We can then use a nice little regular expression to grab the timestamp we explicitly put into the filenames. In my case it can look something like this:

DATE(DATEPARSE("yyyyMMdd", REGEXP_EXTRACT([Path], ".+?report-(\d{8})\.csv")))

It basically means I’m looking in my field Path for a series of eight digits \d{8} preceded by any number of random characters .+? and the string report-, and then followed by .csv (note the masked .!). The \d{8} is wrapped in parentheses so Tableau’s REGEXP_EXTRACT() function knows what to extract. This is then DATEPARSE()ed into a timestamp and converted to just a date using DATE(). Et voilà, we have a proper date field (I called it Timestamp) in Tableau that holds the information about the report each data point was coming from.

Events have timestamps after extracting the date information from the filenames using regular expressions

Events have timestamps after extracting the date information from the filenames using regular expressions

Next we define an LOD expression to look for the last timestamp available for each BookID – I called it Last Report:

{ FIXED [BookID]: MAX([Timestamp]) }

This simply evaluates the maximum Timestamp per BookID. If you want to know more about how this works, refer to the second example “Cohort Analysis” in my colleague Bethany Lyons’ great blog post on the Top 15 LOD Expressions.

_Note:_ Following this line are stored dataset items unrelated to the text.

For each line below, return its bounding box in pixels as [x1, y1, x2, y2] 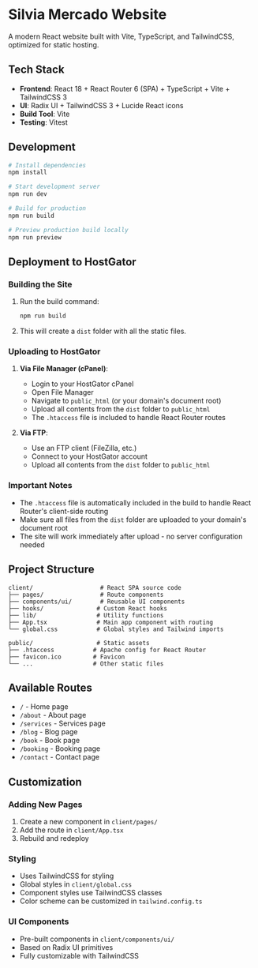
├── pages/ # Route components [8, 591, 164, 598]
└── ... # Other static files [8, 659, 164, 668]
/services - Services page [19, 718, 107, 728]
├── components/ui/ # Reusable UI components [8, 598, 185, 606]
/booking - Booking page [19, 744, 101, 753]
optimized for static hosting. [8, 39, 99, 49]
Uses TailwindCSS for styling [19, 871, 114, 881]
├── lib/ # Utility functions [8, 611, 164, 619]
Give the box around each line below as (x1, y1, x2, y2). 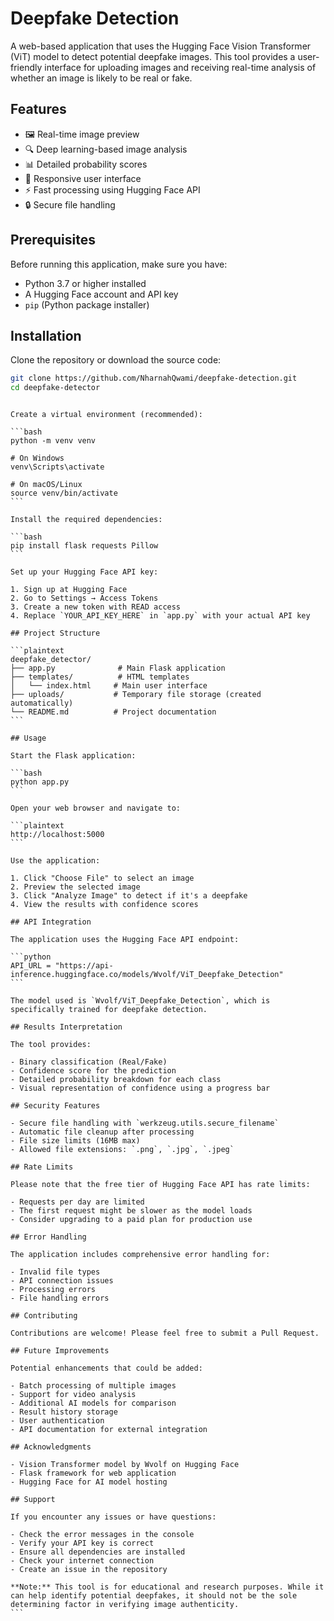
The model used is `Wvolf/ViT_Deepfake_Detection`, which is (10, 996, 271, 1006)
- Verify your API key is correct (10, 1538, 155, 1549)
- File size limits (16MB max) (10, 1136, 141, 1146)
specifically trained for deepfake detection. (10, 1005, 208, 1015)
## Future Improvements (10, 1346, 110, 1356)
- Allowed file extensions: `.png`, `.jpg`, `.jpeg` (10, 1145, 235, 1155)
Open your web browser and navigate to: (10, 803, 182, 814)
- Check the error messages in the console (10, 1530, 195, 1540)
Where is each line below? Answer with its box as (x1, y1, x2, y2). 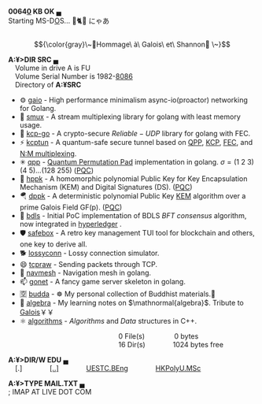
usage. (19, 120, 42, 129)
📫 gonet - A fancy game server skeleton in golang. (19, 277, 186, 286)
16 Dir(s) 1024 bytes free (118, 340, 224, 349)
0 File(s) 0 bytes (118, 332, 199, 341)
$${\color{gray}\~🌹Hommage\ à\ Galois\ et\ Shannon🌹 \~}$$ (34, 39, 231, 49)
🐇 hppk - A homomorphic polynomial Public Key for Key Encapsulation (19, 174, 248, 183)
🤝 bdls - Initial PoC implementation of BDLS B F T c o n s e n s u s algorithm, (19, 211, 247, 220)
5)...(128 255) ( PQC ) (28, 165, 94, 175)
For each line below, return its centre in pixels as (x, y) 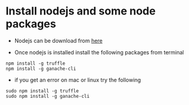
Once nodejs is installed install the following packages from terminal (99, 52)
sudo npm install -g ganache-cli (48, 96)
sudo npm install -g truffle (42, 91)
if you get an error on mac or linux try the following (78, 80)
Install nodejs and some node (81, 11)
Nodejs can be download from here (59, 40)
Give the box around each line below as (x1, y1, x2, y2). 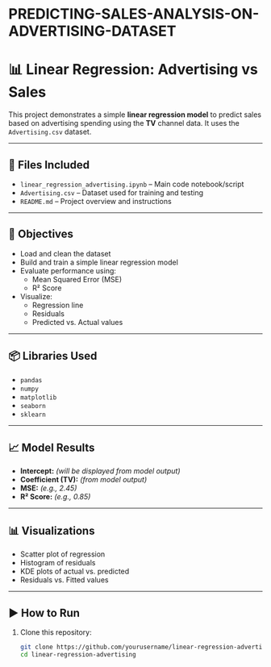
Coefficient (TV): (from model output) (19, 475, 148, 485)
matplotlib (19, 393, 57, 402)
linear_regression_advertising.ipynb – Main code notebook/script (19, 179, 244, 189)
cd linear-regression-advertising (19, 650, 136, 658)
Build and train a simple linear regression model (19, 257, 179, 267)
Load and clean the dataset (19, 248, 111, 258)
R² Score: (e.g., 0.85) (19, 492, 91, 502)
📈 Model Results (8, 440, 95, 454)
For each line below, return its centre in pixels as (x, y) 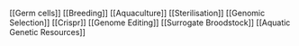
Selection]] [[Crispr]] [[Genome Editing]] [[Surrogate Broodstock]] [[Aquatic (150, 23)
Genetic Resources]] (47, 32)
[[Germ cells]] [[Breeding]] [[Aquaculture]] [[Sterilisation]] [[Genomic (137, 13)

Now we can just perform a simple check if each of the records is the last one available for this BookID like such:

[Timestamp] == [Last Report]

I called the new field Is Last?. Whenever the return type is a Boolean I prefer to add a ? to the field name so I immediately know about its binary nature. The double equal sign is not really necessary, a single one works just as good. It’s just an old habit I have coming from programming languages where = and == mean two very different things and can easily break your code. Luckily Tableau is very understanding of crazy people like me and accepts either way.

The last available report per BookID is marked

The last available report per BookID is marked

Instead of using the new Boolean field to emphasize the last entry per BookID we can now put it on Filter and make sure to show only those where it evaluates as True.

Filtering to only the last report solves our first problem

Filtering to only the last report solves our first problem

And just like this we have solved our first requirement: Show the current status of participants per event – both for past events (i.e. the actual number of participants) and for future events (i.e. the current number of people registered).

One down, one to go!

Since we still have all the historic data on each BookID at each valid point in time, we can very easily build a viz to show that:

A simple line chart per BookID shows the development of participants enrolled and actually participating

A simple line chart per BookID shows the development of participants enrolled and actually participating

And we’re done! Enjoy trying this on your own data and discovering the power of automatic wildcard unions! You can even play around and test that the wildcard union is working in our demo case by renaming the two latest report files (report-20170426.csv and report-20170503.csv) so they don’t match the pattern anymore (e.g. as --report-20170426.csv), refresh the viz and see what happens. Then revert them step by step back to their original names and see how the viz “grows” over time.